1. License. This License replaces the ExtraView License that is agreed to by customers that pay a license fee to use ExtraView. ExtraView Corporation grants Company a nonexclusive license to Use its software product known as ExtraView Standard edition, free of charge for up to five users. "Use" means accessing or displaying the Software. Company may not modify the Software, or disable any licensing or control features of the Software. Company may not allow more than the maximum number of authorized, licensed users to Use the Software, with the exception of guest users whose use of the software is limited to submitting new issues, and viewing information about issues they have submitted.


ExtraView Corporation reserves the right, in its sole discretion, to accept, reject and deny service to parties wishing to participate in this promotional program.


2. Proprietary Protection and Restrictions. ExtraView Corporation shall have sole and exclusive ownership of all right, title, and interest in and to ExtraView and all modifications and enhancements thereof (including ownership of all trade secrets and copyrights pertaining thereto), subject only to the rights and privileges expressly granted to Company herein by ExtraView Corporation. This Agreement does not provide Company with title or ownership of ExtraView, but only a right of limited use. Company must keep ExtraView free and clear of all claims, liens, and encumbrances.

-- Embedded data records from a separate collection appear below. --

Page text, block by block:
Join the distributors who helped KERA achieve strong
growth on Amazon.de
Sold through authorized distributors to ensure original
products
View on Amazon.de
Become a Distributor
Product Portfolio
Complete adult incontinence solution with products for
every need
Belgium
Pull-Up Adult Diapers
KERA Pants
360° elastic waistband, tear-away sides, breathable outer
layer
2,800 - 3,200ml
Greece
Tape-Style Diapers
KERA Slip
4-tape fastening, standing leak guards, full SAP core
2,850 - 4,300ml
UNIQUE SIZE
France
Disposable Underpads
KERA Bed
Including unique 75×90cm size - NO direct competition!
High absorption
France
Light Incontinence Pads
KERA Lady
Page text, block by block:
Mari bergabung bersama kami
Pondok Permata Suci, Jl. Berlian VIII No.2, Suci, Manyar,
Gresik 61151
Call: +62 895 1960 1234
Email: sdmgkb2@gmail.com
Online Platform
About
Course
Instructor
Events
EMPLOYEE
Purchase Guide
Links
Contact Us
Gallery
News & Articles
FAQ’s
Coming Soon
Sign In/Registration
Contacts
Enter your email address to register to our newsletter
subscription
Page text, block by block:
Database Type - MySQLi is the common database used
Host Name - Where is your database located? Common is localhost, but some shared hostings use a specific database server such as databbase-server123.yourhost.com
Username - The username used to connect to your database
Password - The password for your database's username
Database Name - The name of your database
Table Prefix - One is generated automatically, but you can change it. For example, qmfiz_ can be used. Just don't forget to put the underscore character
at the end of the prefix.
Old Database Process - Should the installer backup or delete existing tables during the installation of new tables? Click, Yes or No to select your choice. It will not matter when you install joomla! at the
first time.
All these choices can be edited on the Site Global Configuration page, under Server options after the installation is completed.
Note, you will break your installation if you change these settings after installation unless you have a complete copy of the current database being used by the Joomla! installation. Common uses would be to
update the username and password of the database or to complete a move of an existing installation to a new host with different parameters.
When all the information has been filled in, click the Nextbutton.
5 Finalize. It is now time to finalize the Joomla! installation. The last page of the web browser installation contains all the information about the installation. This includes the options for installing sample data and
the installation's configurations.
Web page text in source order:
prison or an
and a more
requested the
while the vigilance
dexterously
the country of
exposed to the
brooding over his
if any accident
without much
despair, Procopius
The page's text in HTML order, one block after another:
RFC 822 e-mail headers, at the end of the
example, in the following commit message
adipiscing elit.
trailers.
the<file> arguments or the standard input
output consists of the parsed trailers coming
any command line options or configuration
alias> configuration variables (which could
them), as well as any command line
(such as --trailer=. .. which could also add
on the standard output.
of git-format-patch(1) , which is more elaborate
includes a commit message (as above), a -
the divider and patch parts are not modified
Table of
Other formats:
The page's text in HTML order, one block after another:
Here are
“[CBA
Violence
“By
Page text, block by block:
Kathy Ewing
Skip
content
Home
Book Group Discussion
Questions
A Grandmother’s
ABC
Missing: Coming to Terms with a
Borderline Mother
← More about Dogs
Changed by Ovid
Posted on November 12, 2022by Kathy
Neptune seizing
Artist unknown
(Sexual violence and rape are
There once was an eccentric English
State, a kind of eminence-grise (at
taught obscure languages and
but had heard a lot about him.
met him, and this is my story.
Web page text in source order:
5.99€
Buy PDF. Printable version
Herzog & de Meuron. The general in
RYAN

Company may not use, copy, modify, or distribute ExtraView (electronically or otherwise), or any copy, adaptation, transcription, or merged portion thereof, except as expressly authorized by ExtraView Corporation. Company may not reverse engineer, dissemble, reverse compile, or otherwise translate ExtraView. Company's rights may not be transferred, leased, assigned, or sublicensed except for a transfer of ExtraView in its entirety to a successor in interest of Company's entire business who assumes the obligations of this Agreement. No service bureau work, multiple-user license, or time-sharing arrangement is permitted, except as expressly authorized by ExtraView Corporation. Company may not publicize the results of any benchmark tests run on ExtraView. If Company uses, copies, or modifies ExtraView or if Company transfers possession of any copy, adaptation, transcription, or merged portion of ExtraView to any other party in any way not expressly authorized by ExtraView Corporation, Company's license is automatically terminated.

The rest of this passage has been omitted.